> [Aim of the exercise]: Scan the records for lines holding "para". Say how many there are and give nothing else.

*** Records for the exercise ***

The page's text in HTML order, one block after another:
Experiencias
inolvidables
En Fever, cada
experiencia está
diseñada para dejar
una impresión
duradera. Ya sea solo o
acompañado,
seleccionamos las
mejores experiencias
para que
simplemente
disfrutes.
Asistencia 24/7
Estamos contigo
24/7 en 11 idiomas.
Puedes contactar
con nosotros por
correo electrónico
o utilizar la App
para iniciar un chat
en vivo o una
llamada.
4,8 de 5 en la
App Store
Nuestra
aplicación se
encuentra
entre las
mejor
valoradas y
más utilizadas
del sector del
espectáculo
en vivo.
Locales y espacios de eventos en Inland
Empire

***

> [The completed task]: 3